■ What you should do ■
All entries below are to be set down again exactly as given.

.....

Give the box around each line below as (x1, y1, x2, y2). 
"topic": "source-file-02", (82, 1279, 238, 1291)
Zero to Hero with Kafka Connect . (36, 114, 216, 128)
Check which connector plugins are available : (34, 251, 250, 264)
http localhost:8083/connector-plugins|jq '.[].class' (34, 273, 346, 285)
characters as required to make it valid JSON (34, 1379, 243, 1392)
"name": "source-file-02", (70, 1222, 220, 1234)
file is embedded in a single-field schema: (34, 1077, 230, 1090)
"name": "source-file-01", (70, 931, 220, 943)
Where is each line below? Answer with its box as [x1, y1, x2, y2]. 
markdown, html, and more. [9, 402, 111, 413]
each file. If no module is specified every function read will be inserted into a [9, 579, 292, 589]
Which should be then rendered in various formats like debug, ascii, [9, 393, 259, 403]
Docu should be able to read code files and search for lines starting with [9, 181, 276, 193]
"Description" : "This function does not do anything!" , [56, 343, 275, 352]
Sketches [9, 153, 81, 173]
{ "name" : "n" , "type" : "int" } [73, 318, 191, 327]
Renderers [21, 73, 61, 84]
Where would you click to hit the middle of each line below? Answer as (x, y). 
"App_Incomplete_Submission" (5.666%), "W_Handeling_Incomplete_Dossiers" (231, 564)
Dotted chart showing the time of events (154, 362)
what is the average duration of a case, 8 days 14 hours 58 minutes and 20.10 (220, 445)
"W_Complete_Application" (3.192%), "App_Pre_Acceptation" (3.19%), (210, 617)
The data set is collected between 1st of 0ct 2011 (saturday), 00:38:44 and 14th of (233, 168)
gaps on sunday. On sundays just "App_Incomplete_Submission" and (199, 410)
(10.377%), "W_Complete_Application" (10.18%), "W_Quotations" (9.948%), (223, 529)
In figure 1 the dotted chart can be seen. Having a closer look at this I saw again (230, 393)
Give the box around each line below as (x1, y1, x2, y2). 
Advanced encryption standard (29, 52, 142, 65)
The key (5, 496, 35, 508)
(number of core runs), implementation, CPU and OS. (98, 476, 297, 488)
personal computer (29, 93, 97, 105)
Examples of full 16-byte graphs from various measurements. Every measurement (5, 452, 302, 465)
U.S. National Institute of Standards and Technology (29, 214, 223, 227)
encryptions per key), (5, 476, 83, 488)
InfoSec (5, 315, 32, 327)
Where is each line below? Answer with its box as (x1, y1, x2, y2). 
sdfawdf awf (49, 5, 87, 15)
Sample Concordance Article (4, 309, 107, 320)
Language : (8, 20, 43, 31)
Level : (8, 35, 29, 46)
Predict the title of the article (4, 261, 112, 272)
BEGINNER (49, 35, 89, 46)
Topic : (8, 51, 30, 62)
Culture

.....

■ Answer to the problem ■
Give the box around each line below as (x1, y1, x2, y2). 
"topic": "source-file-02", (82, 1279, 238, 1291)
Zero to Hero with Kafka Connect . (36, 114, 216, 128)
Check which connector plugins are available : (34, 251, 250, 264)
http localhost:8083/connector-plugins|jq '.[].class' (34, 273, 346, 285)
characters as required to make it valid JSON (34, 1379, 243, 1392)
"name": "source-file-02", (70, 1222, 220, 1234)
file is embedded in a single-field schema: (34, 1077, 230, 1090)
"name": "source-file-01", (70, 931, 220, 943)
Where is each line below? Answer with its box as [x1, y1, x2, y2]. 
markdown, html, and more. [9, 402, 111, 413]
each file. If no module is specified every function read will be inserted into a [9, 579, 292, 589]
Which should be then rendered in various formats like debug, ascii, [9, 393, 259, 403]
Docu should be able to read code files and search for lines starting with [9, 181, 276, 193]
"Description" : "This function does not do anything!" , [56, 343, 275, 352]
Sketches [9, 153, 81, 173]
{ "name" : "n" , "type" : "int" } [73, 318, 191, 327]
Renderers [21, 73, 61, 84]
Where would you click to hit the middle of each line below? Answer as (x, y). 
"App_Incomplete_Submission" (5.666%), "W_Handeling_Incomplete_Dossiers" (231, 564)
Dotted chart showing the time of events (154, 362)
what is the average duration of a case, 8 days 14 hours 58 minutes and 20.10 (220, 445)
"W_Complete_Application" (3.192%), "App_Pre_Acceptation" (3.19%), (210, 617)
The data set is collected between 1st of 0ct 2011 (saturday), 00:38:44 and 14th of (233, 168)
gaps on sunday. On sundays just "App_Incomplete_Submission" and (199, 410)
(10.377%), "W_Complete_Application" (10.18%), "W_Quotations" (9.948%), (223, 529)
In figure 1 the dotted chart can be seen. Having a closer look at this I saw again (230, 393)
Give the box around each line below as (x1, y1, x2, y2). 
Advanced encryption standard (29, 52, 142, 65)
The key (5, 496, 35, 508)
(number of core runs), implementation, CPU and OS. (98, 476, 297, 488)
personal computer (29, 93, 97, 105)
Examples of full 16-byte graphs from various measurements. Every measurement (5, 452, 302, 465)
U.S. National Institute of Standards and Technology (29, 214, 223, 227)
encryptions per key), (5, 476, 83, 488)
InfoSec (5, 315, 32, 327)
Where is each line below? Answer with its box as (x1, y1, x2, y2). 
sdfawdf awf (49, 5, 87, 15)
Sample Concordance Article (4, 309, 107, 320)
Language : (8, 20, 43, 31)
Level : (8, 35, 29, 46)
Predict the title of the article (4, 261, 112, 272)
BEGINNER (49, 35, 89, 46)
Topic : (8, 51, 30, 62)
Culture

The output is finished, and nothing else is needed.